Which term of the geometric sequence 2,-6,18 ....... 162
general term of GS is ar^(n-1)
for yours, a = 2, r = -3
general term = 2(-3)^(n-1) = 162
(-3)^(n-1) = 81 , but I know (-3)^4 = 81
n-1 = 4
n = 5 , so 162 is the 5th term
Reason to write n-1 is equal to 4
5=n
Well, well, well, looks like we've got ourselves a geometric sequence here! Let's do some fun math to find out the term you're looking for, shall we?
So, the first term of the sequence is 2, and if we take a closer look, we can see that each term is multiplied by -3 to get to the next term. (-3 times 2 equals -6, and -3 times -6 equals 18, and so on.)
To find the term you're after, we need to figure out how many times we multiply the first term (2) by -3. We can do that by taking the given term (162) and dividing it by the first term (2):
162 ÷ 2 = 81
So it seems like the term you're looking for is 81. Voilà!
Now, wasn't that an amusing way to find the answer? Keep those math questions coming, and I'll keep the humor flowin'!
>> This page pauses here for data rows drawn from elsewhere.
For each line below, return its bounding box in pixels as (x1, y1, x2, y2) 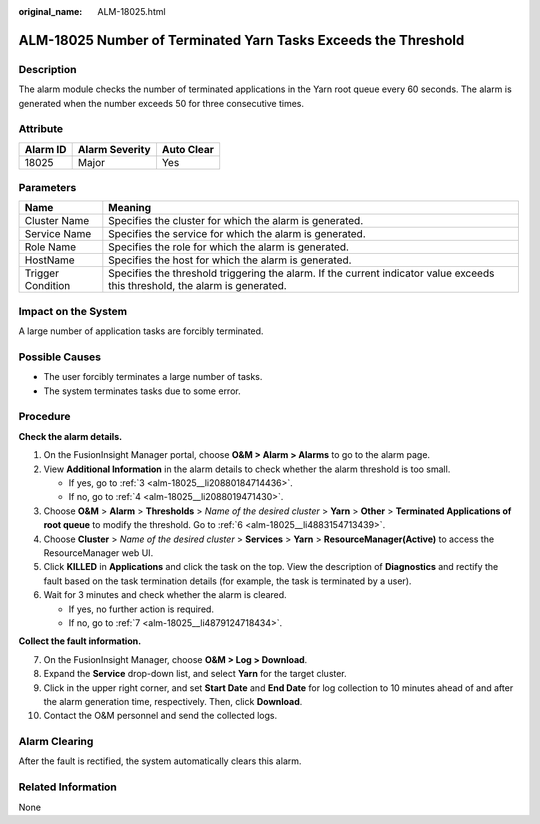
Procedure (18, 410, 71, 424)
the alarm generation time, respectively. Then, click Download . (43, 695, 303, 707)
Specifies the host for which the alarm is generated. (108, 253, 352, 267)
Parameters (18, 181, 77, 195)
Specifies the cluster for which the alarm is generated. (108, 214, 364, 228)
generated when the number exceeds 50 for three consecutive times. (18, 97, 305, 109)
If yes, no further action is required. (68, 603, 215, 615)
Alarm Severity (77, 142, 151, 156)
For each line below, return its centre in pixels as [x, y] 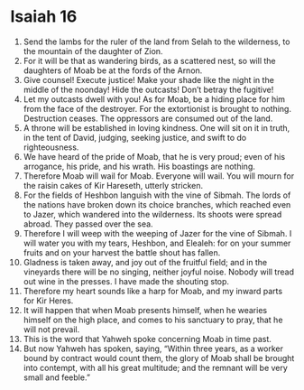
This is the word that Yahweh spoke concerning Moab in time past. [147, 339]
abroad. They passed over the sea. [88, 224]
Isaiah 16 [44, 17]
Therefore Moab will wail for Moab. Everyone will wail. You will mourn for [159, 176]
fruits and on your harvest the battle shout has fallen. [122, 252]
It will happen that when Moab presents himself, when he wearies [145, 310]
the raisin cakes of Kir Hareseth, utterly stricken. [113, 185]
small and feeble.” [57, 377]
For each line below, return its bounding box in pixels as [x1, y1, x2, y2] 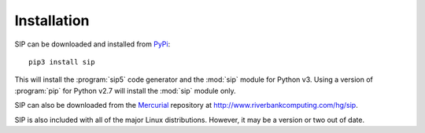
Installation [14, 12, 90, 29]
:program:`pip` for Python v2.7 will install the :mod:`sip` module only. [14, 86, 236, 95]
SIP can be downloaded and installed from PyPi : [14, 39, 171, 49]
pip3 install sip [28, 57, 95, 66]
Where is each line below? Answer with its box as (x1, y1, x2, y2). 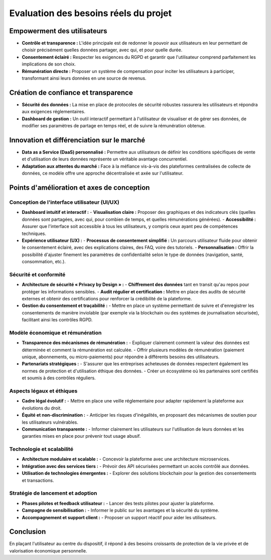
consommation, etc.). (22, 259, 66, 265)
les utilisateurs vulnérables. (22, 419, 79, 425)
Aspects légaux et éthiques (9, 387, 78, 394)
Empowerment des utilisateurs (9, 27, 107, 35)
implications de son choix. (22, 61, 76, 67)
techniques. (22, 230, 46, 236)
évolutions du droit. (22, 405, 62, 411)
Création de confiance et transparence (9, 88, 133, 97)
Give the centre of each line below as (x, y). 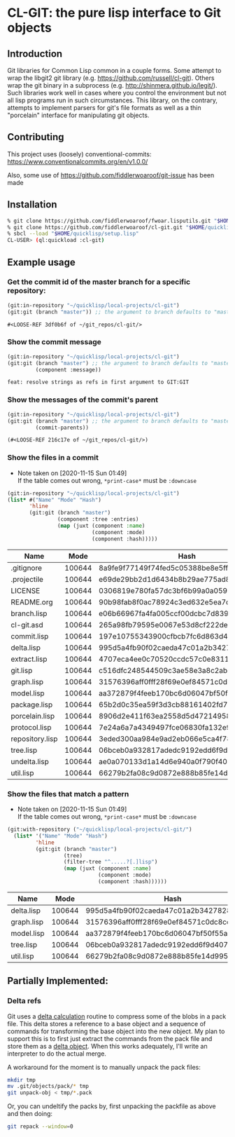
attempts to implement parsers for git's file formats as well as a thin (104, 108)
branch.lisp (29, 613)
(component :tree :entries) (98, 519)
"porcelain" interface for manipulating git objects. (78, 115)
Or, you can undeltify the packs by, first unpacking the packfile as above (112, 1106)
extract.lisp (29, 659)
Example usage (41, 262)
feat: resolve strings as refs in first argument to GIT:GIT (98, 382)
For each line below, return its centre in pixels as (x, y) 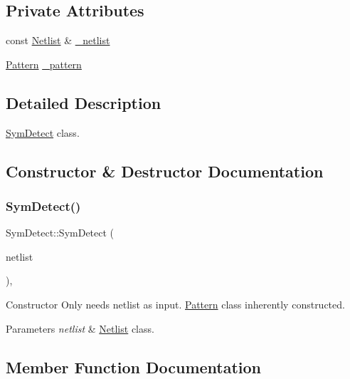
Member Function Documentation (134, 367)
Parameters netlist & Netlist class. (80, 328)
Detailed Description (84, 102)
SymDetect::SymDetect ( (60, 233)
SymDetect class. (43, 132)
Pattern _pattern (44, 64)
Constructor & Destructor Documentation (165, 171)
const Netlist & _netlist (58, 40)

To find the term of a geometric sequence, we need to determine the common ratio (r) first. The common ratio is found by dividing any term by its previous term.
For example, let's take the second and first terms:
-6 / 2 = -3.
So, the common ratio (r) in this sequence is -3.
Now, we can use the formula for the nth term (Tn) of a geometric sequence to find the desired term:
Tn = a * r^(n-1),
Where:
- Tn is the nth term of the sequence,
- a is the first term, and
- r is the common ratio.
In our case, the first term (a) is 2 and the common ratio (r) is -3.
Now, we need to find the value of n for the sequence to be 162. We can start with the first term and multiply it by the common ratio to determine the subsequent terms until we reach the desired term.
2 * (-3) = -6 (2nd term)
-6 * (-3) = 18 (3rd term)
18 * (-3) = -54 (4th term)
-54 * (-3) = 162 (5th term).
So, the desired term of the geometric sequence is 162, and it is the 5th term (n = 5).
Therefore, the answer is the 5th term.